Notes for TI2716-C Multimedia Analysis

These are my review notes for Multimedia Analysis. The topics in these notes (roughly) correspond to those covered in lectures, (roughly) in the same order.

The list below links to each “chapter” of the notes, specifies the lectures covered (3.1T = lecture from the Tuesday of academic week 3.1), and briefly describes the contents of the chapter.
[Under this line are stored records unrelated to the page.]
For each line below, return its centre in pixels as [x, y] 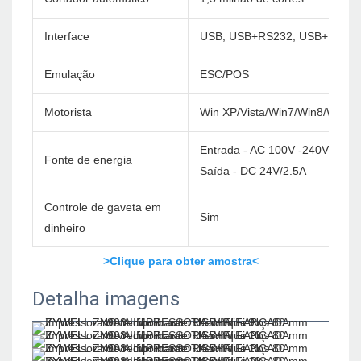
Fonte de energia [88, 160]
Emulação [70, 75]
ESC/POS [224, 75]
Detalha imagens [106, 299]
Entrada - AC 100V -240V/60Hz [279, 150]
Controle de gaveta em [103, 207]
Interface [67, 37]
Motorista [68, 112]
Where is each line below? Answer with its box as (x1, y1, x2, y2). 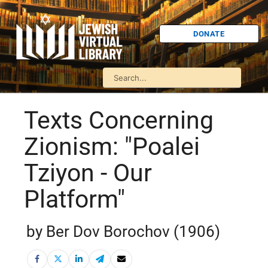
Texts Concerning (24, 106, 214, 135)
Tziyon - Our (24, 159, 152, 188)
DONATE (193, 29, 225, 38)
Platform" (24, 185, 125, 214)
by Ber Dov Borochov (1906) (26, 223, 220, 241)
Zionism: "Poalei (24, 132, 200, 162)
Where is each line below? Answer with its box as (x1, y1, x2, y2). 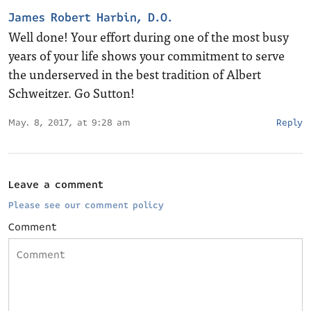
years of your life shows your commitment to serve (8, 45, 285, 65)
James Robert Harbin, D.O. (8, 9, 173, 26)
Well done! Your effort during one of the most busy (8, 26, 289, 47)
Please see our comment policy (8, 199, 164, 212)
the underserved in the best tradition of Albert (8, 64, 261, 84)
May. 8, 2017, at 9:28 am (8, 116, 131, 130)
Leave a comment (8, 177, 103, 192)
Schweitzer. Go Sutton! (8, 83, 135, 103)

  1. Introduction (3.1T, 3.1F, 3.4F): Defines multimedia, multimedia analysis, the semantic gap, and machine learning, and introduces information filtering and retrieval and the various types of tasks in MMA and ML.
  2. Background Knowledge (3.1T, 3.1F): Reviews mean, variance, gaussian functions, Bayes’ rule, image processing concepts such as SIFT, and several similarity and distance measures.
  3. Evaluating Multimedia Systems (3.2F, 3.3F): Covers evaluating supervised MMA tasks using hold out evaluation and cross-validation, evaluating information retrieval systems, and several evaluation metrics such as accuracy, precision and recall.
  4. Recommender Systems (3.1T, 3.1F): Introduces recommender systems, their typical tasks, and their implementation through challenges, the user-item matrix, baseline predictions, and collaborative filtering.
  5. Information Retrieval (IR) (3.3T): Introduces information retrieval.
    1. IR Using the Vector Space Model (3.3T): Discusses the term-document matrix and the vector space model and its optimizations, such as log frequencies and tf-idf weighting.
    2. IR Using the Unigram Language Model (3.3F): Discusses language models and the unigram language model.
    3. Multimedia Information Retrieval (3.3T): Explores multimedia information retrieval, specifically texture recognition and bag of features.
    4. Music Information Retrieval (3.2T - guest lecture): Examines IR in music, through audio music processing (spectrograms and music fundamentals) and some case studies (fingerprinting, cover song retrieval and genre identification).
  6. Classification (3.2T, 3.3F, 3.4F): Introduces classification and examines music genre classification using bag of frames and gaussian mixture models, and a naive baysian classifier for text.
  7. Automatic Speech Recognition (3.4F): Covers the noisy channel model, automatic speech recognition architecture, gaussian classifiers as acoustic model, and the n-gram model.
  8. Harris Corner Detector (3.4T): Covers quadratic approximation, interpreting eigenvalues and properties of the harris corner detector.

Disclaimer

These notes are based on the TU Delft TI2716-C Multimedia Analysis course taught in Q3 of the 2016 - 2017 academic year. They are provided without guarantee of correctness or completeness.